The third-row seats are pokey and best used only for children, while the fat C-pillar and sharply raked window line makes visibility from the rear pews all but impossible. We suspect most buyers will leave them folded flat into the floor and only flip them up for special occasions.

Commendably, all three rows get their own set of air-conditioning vents.

Cargo space is plentiful with the third row folded (and mammoth with the second down too), although the tailgate opening is slightly narrower and the loading lip slightly higher than the old model. There are also plenty of cabin hidey holes front and rear.

Behind the wheel (not the sportiest or most comfortable of numbers), the new Santa Fe is an improvement on the old model on the road, eclipsing the ageing Captiva 7, but falling short of the dynamic Australian-built Territory.

Like the new i30, all variants feature a three-mode Flex Steer electric steering system that progressively adds weight, but the common denominator with all modes is a lack of feedback through the wheel.

Not likely to be a major point of contention for most buyers, this lack of steering feel is still a let-down.
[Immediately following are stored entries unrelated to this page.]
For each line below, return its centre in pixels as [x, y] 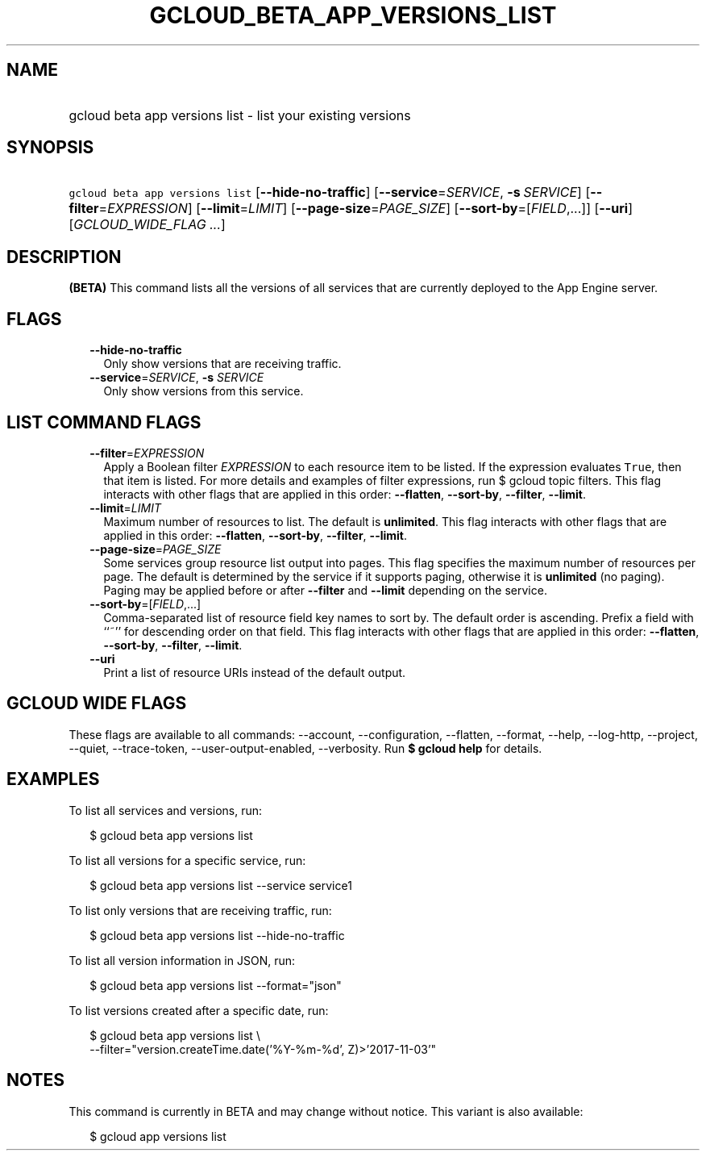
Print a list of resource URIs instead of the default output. [255, 672]
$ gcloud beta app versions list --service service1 [221, 885]
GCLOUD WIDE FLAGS [97, 704]
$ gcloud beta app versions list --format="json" [216, 985]
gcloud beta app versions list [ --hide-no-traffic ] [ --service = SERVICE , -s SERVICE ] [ [330, 192]
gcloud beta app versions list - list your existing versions [240, 115]
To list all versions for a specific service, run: [187, 860]
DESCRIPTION [64, 257]

Better is the ride quality, which thanks to extensive local tuning in the outback and Victorian highlands is first rate. The spring rates are different from petrol to diesel to handle the diesel engine’s extra weight over the nose.

Road noise has also been kept to a minimum, although the Highlander’s 19-inch wheels intrude a touch on coarser surfaces.

Our first drive took in extensive gravel tracks over which the car felt composed and relaxed, with decent suspension travel and good underbody sound-deadening.

In terms of engines, the carried-over 145kW/421Nm diesel offers plenty of punch, torque and real-world fuel economy, within sight of its claimed 6.6L/100km figure.

But while this engine was a known quantity, the real surprise was the Theta 2.4-litre direct-injected petrol engine lifted from the mediocre i45 sedan, which was both quieter and punchier than we expected, and made the car feel sharper through the corners courtesy of its lighter weight.

Figures of 141kW and 242Nm are modest (and well below the old model’s big V6), but for average city driving it felt fine. The few hills we encountered required the transmission to kick down, however, suggesting it could struggle with a full load of passengers and gear.

Our initial impressions suggest Hyundai will have no dramas filling its monthly quota of 550 units for the rest of this year.

The new Santa Fe is big, comfortable and full of features, and looks the part in the driveway.

On top of this, it comes standard with a five-year/unlimited kilometre warranty for private buyers, three years of Navteq map updates, up to seven years of free roadside assist and servicing capped at $299 ($379 for diesel) for the first three years.